[Records from a data source]
━━━━━━━━━━━━━━━━━━━━━━━━━━━━━━
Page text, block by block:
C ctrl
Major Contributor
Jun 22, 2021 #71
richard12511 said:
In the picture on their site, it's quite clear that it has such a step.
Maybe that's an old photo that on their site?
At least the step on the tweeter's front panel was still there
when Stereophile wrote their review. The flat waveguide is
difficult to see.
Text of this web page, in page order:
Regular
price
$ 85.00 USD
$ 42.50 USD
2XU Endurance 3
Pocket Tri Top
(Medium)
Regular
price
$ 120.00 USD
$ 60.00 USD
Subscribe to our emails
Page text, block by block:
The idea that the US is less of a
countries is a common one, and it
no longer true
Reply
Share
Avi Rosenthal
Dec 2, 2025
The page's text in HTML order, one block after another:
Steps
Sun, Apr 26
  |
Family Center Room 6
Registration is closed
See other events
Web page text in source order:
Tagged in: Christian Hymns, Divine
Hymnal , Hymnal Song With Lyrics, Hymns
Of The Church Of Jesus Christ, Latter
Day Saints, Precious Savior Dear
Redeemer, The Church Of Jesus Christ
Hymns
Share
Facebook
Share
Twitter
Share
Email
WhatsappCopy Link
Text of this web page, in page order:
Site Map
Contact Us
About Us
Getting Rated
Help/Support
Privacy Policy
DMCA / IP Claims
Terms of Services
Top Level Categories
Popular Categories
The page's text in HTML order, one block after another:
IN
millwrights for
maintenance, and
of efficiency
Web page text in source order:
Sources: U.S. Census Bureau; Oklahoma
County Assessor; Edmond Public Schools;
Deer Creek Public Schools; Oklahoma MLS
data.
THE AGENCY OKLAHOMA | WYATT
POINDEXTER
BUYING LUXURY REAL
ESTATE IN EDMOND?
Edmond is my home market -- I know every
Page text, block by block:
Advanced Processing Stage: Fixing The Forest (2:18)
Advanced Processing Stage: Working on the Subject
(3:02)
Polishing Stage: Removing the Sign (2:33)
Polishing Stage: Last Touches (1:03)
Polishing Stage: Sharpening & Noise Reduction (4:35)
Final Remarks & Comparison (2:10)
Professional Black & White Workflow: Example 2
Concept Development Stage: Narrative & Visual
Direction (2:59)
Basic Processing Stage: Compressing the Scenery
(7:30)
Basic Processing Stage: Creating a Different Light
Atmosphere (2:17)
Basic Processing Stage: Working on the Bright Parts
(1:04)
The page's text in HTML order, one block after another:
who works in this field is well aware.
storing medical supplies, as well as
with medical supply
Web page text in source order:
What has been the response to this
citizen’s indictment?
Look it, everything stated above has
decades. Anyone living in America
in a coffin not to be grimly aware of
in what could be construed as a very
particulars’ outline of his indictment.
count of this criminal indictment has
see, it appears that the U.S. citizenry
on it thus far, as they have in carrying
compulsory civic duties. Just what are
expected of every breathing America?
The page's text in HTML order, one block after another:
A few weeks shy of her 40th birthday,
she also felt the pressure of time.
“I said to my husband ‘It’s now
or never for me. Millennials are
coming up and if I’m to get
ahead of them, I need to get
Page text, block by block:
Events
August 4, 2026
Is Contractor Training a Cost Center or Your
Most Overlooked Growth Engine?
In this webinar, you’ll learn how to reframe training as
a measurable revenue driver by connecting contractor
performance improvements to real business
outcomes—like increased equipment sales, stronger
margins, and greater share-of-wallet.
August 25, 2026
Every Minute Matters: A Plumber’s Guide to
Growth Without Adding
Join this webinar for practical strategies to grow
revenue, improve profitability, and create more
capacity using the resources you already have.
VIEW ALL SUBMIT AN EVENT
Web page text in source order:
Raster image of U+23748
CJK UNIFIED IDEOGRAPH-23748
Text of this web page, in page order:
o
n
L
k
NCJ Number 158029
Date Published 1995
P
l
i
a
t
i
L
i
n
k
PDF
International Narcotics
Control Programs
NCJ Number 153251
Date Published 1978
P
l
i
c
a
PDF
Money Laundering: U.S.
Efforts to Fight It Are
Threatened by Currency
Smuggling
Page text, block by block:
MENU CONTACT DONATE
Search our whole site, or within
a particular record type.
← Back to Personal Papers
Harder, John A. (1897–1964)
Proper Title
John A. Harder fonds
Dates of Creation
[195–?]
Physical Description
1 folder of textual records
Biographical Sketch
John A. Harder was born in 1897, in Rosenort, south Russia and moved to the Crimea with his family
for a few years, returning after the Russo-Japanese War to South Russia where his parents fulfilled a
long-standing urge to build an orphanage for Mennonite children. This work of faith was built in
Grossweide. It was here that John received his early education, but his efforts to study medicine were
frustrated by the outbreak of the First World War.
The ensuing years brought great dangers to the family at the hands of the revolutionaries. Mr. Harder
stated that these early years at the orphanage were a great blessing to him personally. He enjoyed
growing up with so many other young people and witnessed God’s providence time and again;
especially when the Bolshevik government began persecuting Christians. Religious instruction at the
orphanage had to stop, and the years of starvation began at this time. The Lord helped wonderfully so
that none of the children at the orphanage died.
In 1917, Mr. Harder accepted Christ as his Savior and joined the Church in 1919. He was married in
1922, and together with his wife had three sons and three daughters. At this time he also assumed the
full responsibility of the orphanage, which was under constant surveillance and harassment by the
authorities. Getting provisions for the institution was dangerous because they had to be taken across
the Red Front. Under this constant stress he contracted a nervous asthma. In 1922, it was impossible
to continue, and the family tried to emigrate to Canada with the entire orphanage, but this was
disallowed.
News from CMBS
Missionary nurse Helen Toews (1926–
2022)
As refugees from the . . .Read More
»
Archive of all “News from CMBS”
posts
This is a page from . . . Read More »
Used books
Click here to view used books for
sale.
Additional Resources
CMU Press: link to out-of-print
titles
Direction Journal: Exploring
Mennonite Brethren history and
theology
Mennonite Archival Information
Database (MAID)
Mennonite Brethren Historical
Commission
━━━━━━━━━━━━━━━━━━━━━━━━━━━━━━
* [THE TASK]: Would you output, from the records above, exactly the run of lines that starts at the line containing "Atmosphere (2:17)" and ends at the line containing "Most Overlooked Growth Engine?", and only that run?

* [SOLUTION TO THIS PROBLEM]:
Atmosphere (2:17)
Basic Processing Stage: Working on the Bright Parts
(1:04)
The page's text in HTML order, one block after another:
who works in this field is well aware.
storing medical supplies, as well as
with medical supply
Web page text in source order:
What has been the response to this
citizen’s indictment?
Look it, everything stated above has
decades. Anyone living in America
in a coffin not to be grimly aware of
in what could be construed as a very
particulars’ outline of his indictment.
count of this criminal indictment has
see, it appears that the U.S. citizenry
on it thus far, as they have in carrying
compulsory civic duties. Just what are
expected of every breathing America?
The page's text in HTML order, one block after another:
A few weeks shy of her 40th birthday,
she also felt the pressure of time.
“I said to my husband ‘It’s now
or never for me. Millennials are
coming up and if I’m to get
ahead of them, I need to get
Page text, block by block:
Events
August 4, 2026
Is Contractor Training a Cost Center or Your
Most Overlooked Growth Engine?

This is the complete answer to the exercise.